**The problem**
Which lines below fall between the one containing "The type of" and the one containing "Mie force field."? Repeat them exactly, counting both of those lines, and add nothing else.

**Input**
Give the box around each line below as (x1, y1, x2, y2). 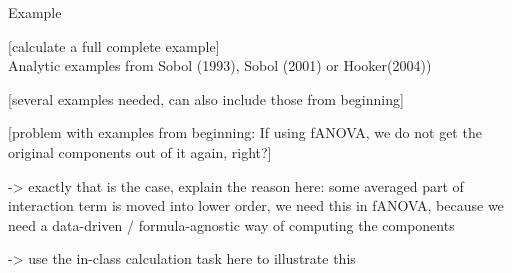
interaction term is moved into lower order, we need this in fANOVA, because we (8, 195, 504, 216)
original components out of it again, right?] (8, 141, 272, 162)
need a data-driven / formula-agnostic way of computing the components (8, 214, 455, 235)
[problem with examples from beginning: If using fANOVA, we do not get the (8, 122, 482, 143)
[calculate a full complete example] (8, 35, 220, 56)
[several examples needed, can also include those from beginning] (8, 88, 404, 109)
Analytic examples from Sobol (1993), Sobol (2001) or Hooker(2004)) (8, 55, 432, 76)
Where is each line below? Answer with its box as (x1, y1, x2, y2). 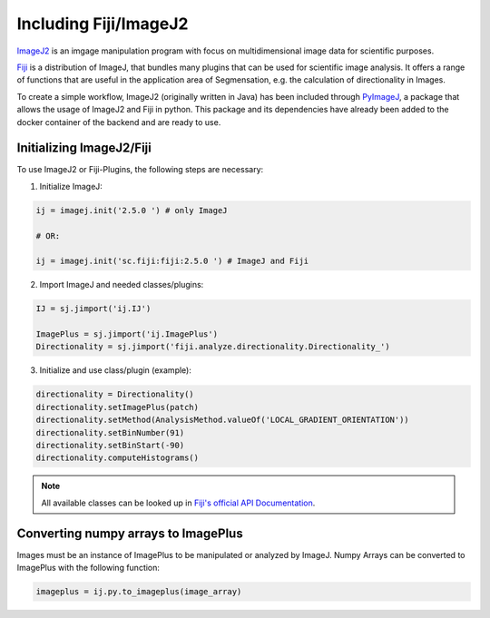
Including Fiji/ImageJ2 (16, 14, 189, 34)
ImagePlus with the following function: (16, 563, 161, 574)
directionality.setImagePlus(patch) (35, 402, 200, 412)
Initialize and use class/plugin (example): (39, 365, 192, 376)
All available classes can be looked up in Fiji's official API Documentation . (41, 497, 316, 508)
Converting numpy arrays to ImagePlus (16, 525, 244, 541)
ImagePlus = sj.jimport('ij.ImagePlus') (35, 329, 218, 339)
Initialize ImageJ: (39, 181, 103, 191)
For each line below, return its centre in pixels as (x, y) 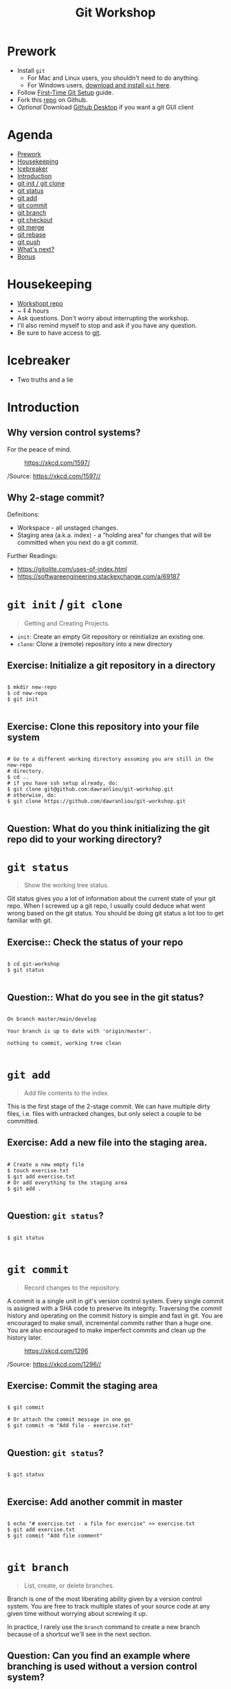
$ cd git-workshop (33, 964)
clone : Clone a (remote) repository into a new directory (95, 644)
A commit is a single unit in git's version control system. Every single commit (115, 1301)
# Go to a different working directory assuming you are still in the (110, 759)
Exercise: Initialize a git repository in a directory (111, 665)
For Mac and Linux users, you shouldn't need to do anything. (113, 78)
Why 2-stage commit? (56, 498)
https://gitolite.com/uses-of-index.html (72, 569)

--

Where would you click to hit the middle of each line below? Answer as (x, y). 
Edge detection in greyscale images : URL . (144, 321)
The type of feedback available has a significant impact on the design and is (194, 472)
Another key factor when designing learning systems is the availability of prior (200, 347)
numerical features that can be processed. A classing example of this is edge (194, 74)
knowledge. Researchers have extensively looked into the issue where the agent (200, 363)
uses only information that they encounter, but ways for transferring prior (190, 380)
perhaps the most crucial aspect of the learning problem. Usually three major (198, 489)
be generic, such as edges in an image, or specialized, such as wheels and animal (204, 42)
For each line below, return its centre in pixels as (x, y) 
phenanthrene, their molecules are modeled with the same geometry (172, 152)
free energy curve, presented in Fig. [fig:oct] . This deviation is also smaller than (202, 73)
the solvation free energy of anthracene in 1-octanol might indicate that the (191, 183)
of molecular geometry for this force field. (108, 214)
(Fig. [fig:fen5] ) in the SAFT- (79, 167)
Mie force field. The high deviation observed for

**Response below**
The type of feedback available has a significant impact on the design and is (194, 472)
Another key factor when designing learning systems is the availability of prior (200, 347)
numerical features that can be processed. A classing example of this is edge (194, 74)
knowledge. Researchers have extensively looked into the issue where the agent (200, 363)
uses only information that they encounter, but ways for transferring prior (190, 380)
perhaps the most crucial aspect of the learning problem. Usually three major (198, 489)
be generic, such as edges in an image, or specialized, such as wheels and animal (204, 42)
For each line below, return its centre in pixels as (x, y) 
phenanthrene, their molecules are modeled with the same geometry (172, 152)
free energy curve, presented in Fig. [fig:oct] . This deviation is also smaller than (202, 73)
the solvation free energy of anthracene in 1-octanol might indicate that the (191, 183)
of molecular geometry for this force field. (108, 214)
(Fig. [fig:fen5] ) in the SAFT- (79, 167)
Mie force field. The high deviation observed for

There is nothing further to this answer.